Михалыч приехал в райцентр на живодёрню.

– Если собака с ошейником, ждём хозяев три дня, а если без ошейника, усыпляем, – объяснил Михалычу мужик с оплывшим лицом. – Поди в загон, там вчера привезли партию. Там есть пара белых. Может, один твой кобель.

В загоне, предчувствуя неладное, одни собаки жались к углам и тяжело дышали; другие стояли, обречённо понурив головы, и только судорожно сглатывали; третьи отчаянно бросались на решётку. Михалыч смотрел на собак, и его сердце сжималось от сострадания.

Белого среди узников не было.

Он появился весной. Заливаясь радостным лаем, нёсся из леса к дому Михалыча, а за ним, смешно переваливаясь, семенил… медвежонок. Бурый медвежонок с чёрной лохматой головой.

– Где ж ты пропадал, чертёнок? – встретил Михалыч Белого. – И кого это ты с собой привёл?

Белый прыгал вокруг Михалыча, лизал ему руки, а медвежонок стоял у склада и недоумённо смотрел на эту встречу. Вытянув морду, он некоторое время сопел, принюхивался, потом присел и помочился. Белый подбежал к нему, как бы подбадривая, приглашая подойти к Михалычу поближе.

– Совсем несмышлёныш, даже человека не боится, – вслух сказал Михалыч, разглядывая нового гостя. – Наверно, мать потерял и потянулся за Белым. Но как они свиделись?

Так и осталось для Михалыча загадкой, где так долго пропадал Белый и каким образом нашёл себе необычного друга.

Чёрный, как назвал медвежонка Михалыч, оказался доверчивым, с весёлым нравом. Оставив метки вокруг склада и дома Михалыча, он застолбил собственную территорию и стал на ней обживаться: в малиннике вдоль забора собирал опавшие ягоды, в кустарнике за складом откапывал коренья. А под старой яблоней устроил игровую площадку: приволок деревянные чурки и то и дело подкидывал их, неуклюже заваливаясь набок, или забирался на яблоню и, уцепившись передними лапами за сук, раскачивался с осоловело счастливым выражением на мордахе. На ночлег они с Белым забирались в ящик, благо он был большим.

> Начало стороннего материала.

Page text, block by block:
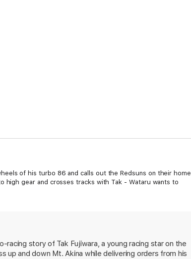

По утрам Чёрный подолгу прислушивался к поселковым звукам: гавканью собак, мычанию коров, людским голосам, сигналам автобуса. А по вечерам, встав на задние лапы, зачарованно рассматривал освещённые окна и огни фонарей.

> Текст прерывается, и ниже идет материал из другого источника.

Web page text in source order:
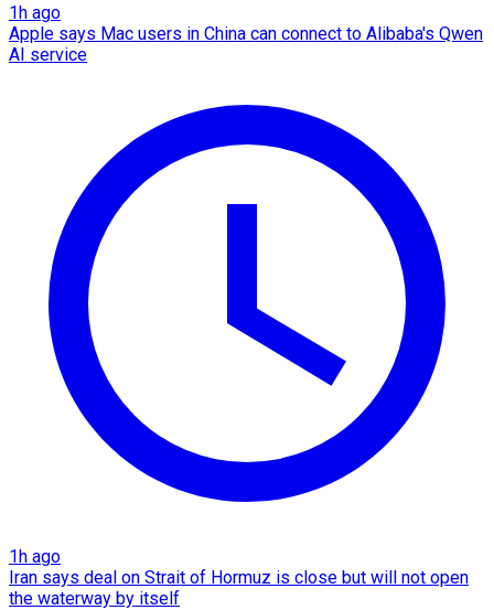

Однажды ребята, которые приходили поглазеть на медвежонка, конфетами заманили его на близлежащую улицу, и там на него напали собаки. К другу на выручку тут же бросился Белый. Тихий, застенчивый пёс вдруг ощетинился, зарычал, заклацал зубами и разогнал своих собратьев.

С того дня, под прикрытием Белого, Чёрный отваживался посещать и более отдалённые улицы, но без «телохранителя» дальше дома Михалыча не ходил: побаивался чужих собак.

Михалыч получал небольшую пенсию и особой едой своих подопечных не жаловал. Поэтому Белый и Чёрный изредка подходили к столовой и усаживались около входа в ожидании подачек; осторожно заглядывали в дверь, принюхивались.

Многие недолюбливали эту компанию. Особенно шофёр Коля.

– Михалыч совсем спятил, – с издёвкой говорил он. – Устроил зоопарк. Подождите, медведь подрастёт, наведёт шороху. Сараи начнёт ломать, задирать коров.

Но у ребят Чёрный был любимцем: они кидали ему пряники, печенье. Кое-что перепадало и Белому. Чёрный не жадничал и, если угощение падало ближе к его другу, никогда за ним не тянулся.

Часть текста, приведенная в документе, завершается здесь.